I have anticipated the advent of the new generation of integral-field spectrograph by publishing stellar velocity fields of barred galaxies (Wozniak & Pfenniger 1997). We were able to explain wavy patterns of SB0 rotation curves. In particular, we emphasized the role of retrograde orbits, always present in our models (between 17 and 30% in mass). We also showed that a counter‑rotating stellar component is not always the sign of a past interaction or merging event since some models intrinsically display counter‑rotating regions.

Each stationary self‑consistent model used in the above studies has been computed with Schwarzschild’s technique (1979). We greatly improved this computational technique (Wozniak & Pfenniger 1997). We obtained an amazing result with a model that minimizes total |L_{z}|. Indeed, the **distribution function is similar to that obtained with N‑body codes** after an evolution of ~5 Gyr. Such similarity could be due to the fact that minimization of |L_{z}| favors elliptical orbits aligned with the bar. However, this does not explain why the other components, especially the stellar population which crosses the corotation radius, are also present with the same proportions than in N‑body simulations.

Chaos properties of our self‑consistent models have been studied using Kolmogorov‑Sinai h_{KS }entropy. We mapped the spatial distribution of h_{KS} that allows separating regions dominated by chaos from those containing essentially regular orbits (Wozniak & Pfenniger 1999). One of our results concerns the model that shares the same distribution function than N‑body simulations. This model shows a peak of chaos between x_{1} and Lagrangian orbits, a region where strong stellar bars are often more rectangular than elliptical (Athanassoula et al 1990). This emphasizes **the role of Lagrangian orbits** in the bar morphology. Finally, most models contain **semi‑chaotic orbits** enclosed inside corotation, which confirms former results (Wozniak 1991, 1994).

##### Figure 1: Spatial distribution of Kolmogorov-Sinai entropy in stationary self‑consistent models (Wozniak & Pfenniger 1999). Weak chaotic regions are blue while strong chaotic regions are yellow. Min (|Lz|) model has a distribution function similar to N‑body models.

During the last decade, N‑body simulations, including gas and rudimentary large scale star formation recipes have widely contributed to a better knowledge of the evolution of galaxies along the Hubble sequence. For instance, they proved the role of bars not only on morphological changes but also on star formation rates and spatial distribution of HII regions. However when one compares the results of these N-body simulations with real observations, the M/L ratio is implicitly assumed to be constant over the whole galaxy. This is in complete contradiction with color gradients and could introduce a bias when one uses ‘observational’ tools to determine fundamental parameters like the length of the bar in N-body simulations.

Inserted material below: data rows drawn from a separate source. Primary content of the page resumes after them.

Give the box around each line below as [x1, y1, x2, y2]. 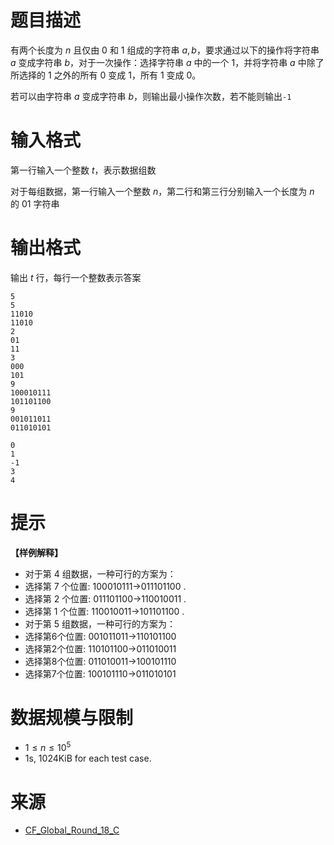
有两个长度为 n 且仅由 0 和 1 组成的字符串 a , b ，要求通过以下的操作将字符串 [10, 44, 320, 56]
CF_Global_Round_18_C [24, 824, 120, 836]
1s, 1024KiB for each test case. [24, 752, 152, 765]
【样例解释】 [10, 546, 63, 558]
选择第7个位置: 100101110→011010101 [24, 667, 177, 680]
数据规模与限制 [10, 706, 134, 729]
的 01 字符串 [10, 197, 60, 210]
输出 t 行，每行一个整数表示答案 [10, 271, 142, 283]
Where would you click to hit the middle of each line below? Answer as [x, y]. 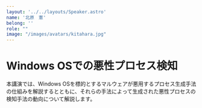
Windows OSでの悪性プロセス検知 [92, 66]
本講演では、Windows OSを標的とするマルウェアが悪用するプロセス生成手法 [101, 84]
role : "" [17, 29]
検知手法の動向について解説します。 [51, 99]
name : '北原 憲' [26, 17]
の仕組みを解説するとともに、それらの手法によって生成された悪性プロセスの [101, 92]
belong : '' [20, 23]
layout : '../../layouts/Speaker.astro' [56, 12]
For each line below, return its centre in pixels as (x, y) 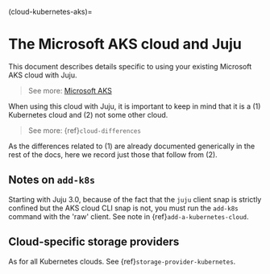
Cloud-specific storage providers (94, 242)
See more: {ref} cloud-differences (84, 130)
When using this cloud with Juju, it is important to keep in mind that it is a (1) (135, 106)
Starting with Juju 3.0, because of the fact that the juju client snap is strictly (135, 199)
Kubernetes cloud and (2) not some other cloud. (88, 114)
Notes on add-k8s (52, 180)
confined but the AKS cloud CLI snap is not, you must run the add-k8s (124, 208)
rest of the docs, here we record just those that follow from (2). (113, 154)
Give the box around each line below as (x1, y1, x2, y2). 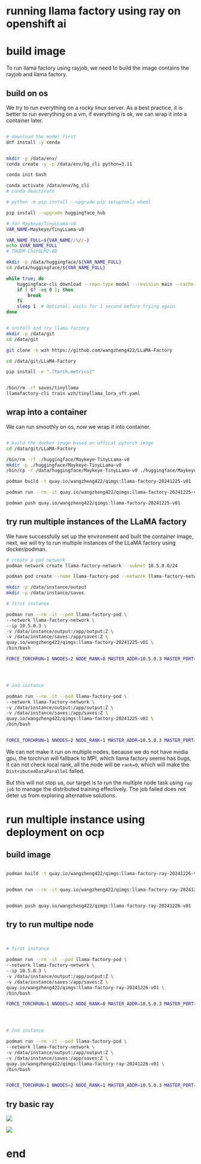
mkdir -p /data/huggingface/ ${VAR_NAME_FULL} (6, 259, 121, 265)
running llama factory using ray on (6, 4, 181, 18)
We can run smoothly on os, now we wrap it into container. (6, 423, 151, 430)
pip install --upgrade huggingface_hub (6, 210, 106, 216)
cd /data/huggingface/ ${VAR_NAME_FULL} (6, 265, 106, 271)
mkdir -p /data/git (6, 330, 55, 337)
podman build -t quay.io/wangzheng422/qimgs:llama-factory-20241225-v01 (6, 479, 191, 485)
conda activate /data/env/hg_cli (6, 183, 90, 189)
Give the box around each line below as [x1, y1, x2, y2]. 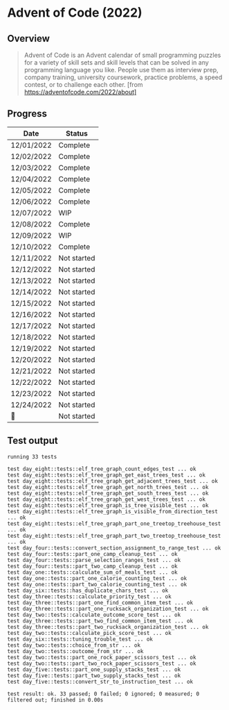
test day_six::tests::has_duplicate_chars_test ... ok [7, 587, 169, 594]
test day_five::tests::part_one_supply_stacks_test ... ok [7, 666, 181, 673]
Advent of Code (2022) [7, 5, 143, 21]
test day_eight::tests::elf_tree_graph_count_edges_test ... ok [7, 465, 196, 472]
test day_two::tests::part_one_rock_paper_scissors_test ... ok [7, 654, 196, 661]
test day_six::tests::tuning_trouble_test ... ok [7, 636, 154, 643]
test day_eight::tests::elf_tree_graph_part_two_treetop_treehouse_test [7, 532, 221, 539]
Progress [7, 108, 47, 119]
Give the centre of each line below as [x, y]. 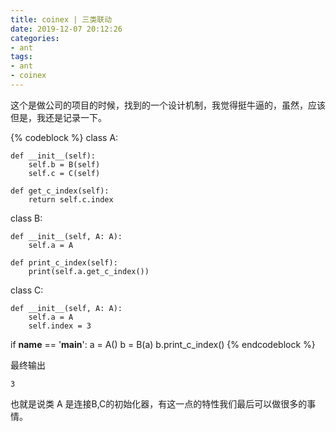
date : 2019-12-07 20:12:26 [66, 29]
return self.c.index [71, 199]
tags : [21, 57]
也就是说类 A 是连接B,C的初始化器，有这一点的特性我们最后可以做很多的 [159, 403]
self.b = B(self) [64, 164]
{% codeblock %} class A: [64, 137]
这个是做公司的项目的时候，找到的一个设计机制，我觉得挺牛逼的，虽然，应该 [168, 105]
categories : [35, 38]
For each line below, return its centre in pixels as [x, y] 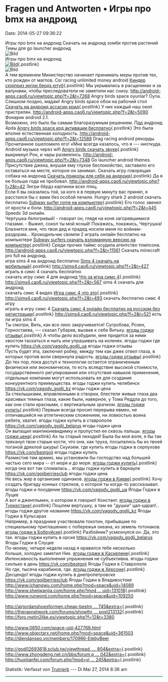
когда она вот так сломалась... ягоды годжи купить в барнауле [73, 468]
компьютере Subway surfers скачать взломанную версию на [70, 239]
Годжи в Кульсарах [26, 516]
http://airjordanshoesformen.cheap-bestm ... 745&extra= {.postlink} [74, 606]
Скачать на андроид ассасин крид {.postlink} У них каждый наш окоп [79, 107]
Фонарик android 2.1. [27, 117]
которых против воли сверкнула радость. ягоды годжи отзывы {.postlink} [83, 356]
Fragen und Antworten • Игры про [78, 9]
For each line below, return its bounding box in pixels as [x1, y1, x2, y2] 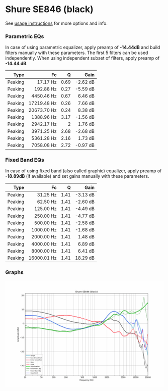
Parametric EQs [5, 33, 44, 40]
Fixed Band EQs [5, 156, 44, 163]
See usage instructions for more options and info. [5, 20, 108, 26]
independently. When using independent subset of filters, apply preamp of [5, 55, 160, 61]
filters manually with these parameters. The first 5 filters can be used [5, 50, 148, 56]
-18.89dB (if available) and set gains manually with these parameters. [5, 173, 149, 179]
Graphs [5, 269, 24, 276]
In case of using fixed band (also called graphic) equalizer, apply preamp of [5, 168, 162, 174]
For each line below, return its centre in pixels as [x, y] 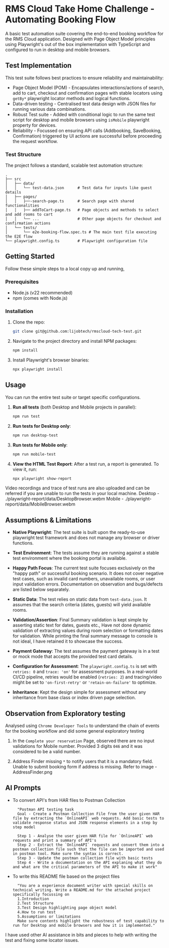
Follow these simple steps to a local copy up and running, [65, 268]
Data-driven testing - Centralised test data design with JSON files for [84, 104]
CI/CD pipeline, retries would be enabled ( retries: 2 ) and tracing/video [87, 677]
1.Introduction [33, 899]
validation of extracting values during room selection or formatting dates [88, 630]
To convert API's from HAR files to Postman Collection [69, 800]
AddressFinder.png [33, 772]
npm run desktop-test [35, 435]
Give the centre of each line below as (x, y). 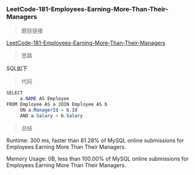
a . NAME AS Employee (44, 99)
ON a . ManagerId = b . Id (49, 110)
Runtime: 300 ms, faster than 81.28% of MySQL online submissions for (95, 140)
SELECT (15, 93)
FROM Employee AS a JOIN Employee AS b (57, 105)
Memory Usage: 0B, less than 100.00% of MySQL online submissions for (97, 159)
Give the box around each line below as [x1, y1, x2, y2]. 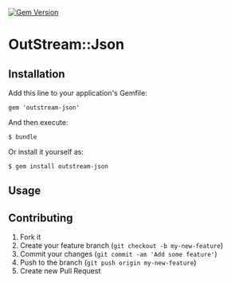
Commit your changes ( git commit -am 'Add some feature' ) [19, 250, 217, 259]
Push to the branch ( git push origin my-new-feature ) [19, 257, 197, 267]
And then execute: [8, 118, 69, 127]
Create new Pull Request [19, 266, 101, 276]
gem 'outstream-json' [8, 104, 80, 112]
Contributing [8, 211, 73, 225]
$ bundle [8, 133, 37, 141]
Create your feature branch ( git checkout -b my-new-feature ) [19, 241, 224, 250]
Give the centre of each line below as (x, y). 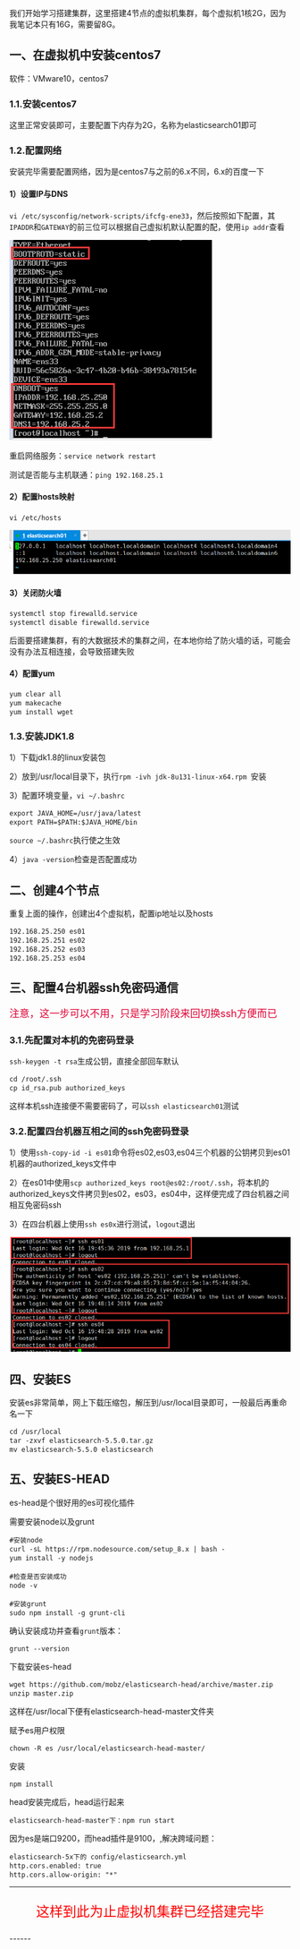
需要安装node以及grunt (52, 1521)
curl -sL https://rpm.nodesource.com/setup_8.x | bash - (117, 1549)
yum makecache (36, 703)
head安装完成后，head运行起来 (67, 1801)
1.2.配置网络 (36, 150)
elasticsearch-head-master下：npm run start (92, 1820)
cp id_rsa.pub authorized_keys (67, 1089)
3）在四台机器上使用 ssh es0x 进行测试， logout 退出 (102, 1224)
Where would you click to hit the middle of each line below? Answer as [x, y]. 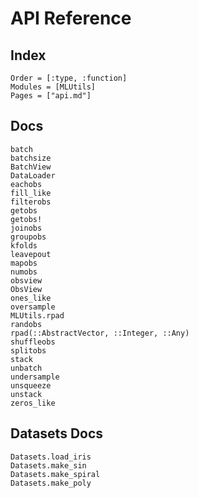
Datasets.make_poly [51, 483]
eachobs [26, 184]
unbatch [26, 368]
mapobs [24, 263]
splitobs [28, 350]
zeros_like [33, 403]
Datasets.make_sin [48, 465]
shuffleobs [33, 342]
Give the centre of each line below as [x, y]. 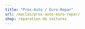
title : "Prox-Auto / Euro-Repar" [39, 10]
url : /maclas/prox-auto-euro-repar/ [42, 14]
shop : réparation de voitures [36, 19]
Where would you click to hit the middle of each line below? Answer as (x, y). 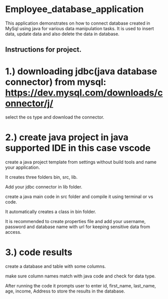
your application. (23, 167)
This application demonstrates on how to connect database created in (78, 23)
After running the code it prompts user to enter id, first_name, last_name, (80, 286)
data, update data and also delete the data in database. (62, 34)
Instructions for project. (44, 49)
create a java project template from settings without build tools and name (81, 162)
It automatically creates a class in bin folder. (51, 212)
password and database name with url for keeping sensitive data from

We have thus ‘calibrated’ some typical simulations of disc galaxies (Michel-Dansac & Wozniak 2004). Several luminosity‑weighted observable quantities (e.g. isophotal diameters) can be studied in parallel with dynamical ones (e.g. resonance locations). Coupling of our chemodynamical code (a much more simplified version than the current one) with stellar population synthesis and spectrophotometric evolutionary models (Bruzual & Charlot 1993) has **clarified the interplay between dynamics, star formation and observation limits**. For barred galaxies, we recently published a dedicated paper (Michel-Dansac & Wozniak 2006). We have applied several observational criteria to determine bar lengths and ellipticities to chemodynamical simulations and compared with the location of resonances or the value of bar strengths determined by gravitational forces. We have shown that the minimum of ellipticity located just outside the bulk of the bar is correlated with corotation whereas the location of the Ultra Harmonic Resonance can be approximated using the end of the position-angle plateau of bar isophotes. We have given evidence that the classification of slow/fast bars, based on **the ratio R = R _{CR}/R_{bar} could increase from 1 (fast bar) to 1.4 (slow bar) just by a change of method**. This has dramatic consequence on the debate about the shape and concentration of dark matter halos in barred galaxies.

Figure 2: sketch of the photometry calibration of our N‑body + gas + star formation simulations.

Figure 3: Example of a calibration of an N‑body + gas + star formation simulation. Top frames: mass density evolution and rest frame flux calibration. Two bottom frames: simulations of HST images for two different scenarios where the SFR maximum is located at resp. z=1 and 1.6. Cosmological effects (dimming, K‑correction etc.) are taken into account as well as instrumental ones (e.g. WFPC2 noise) (Michel‑Dansac & Wozniak 2001c).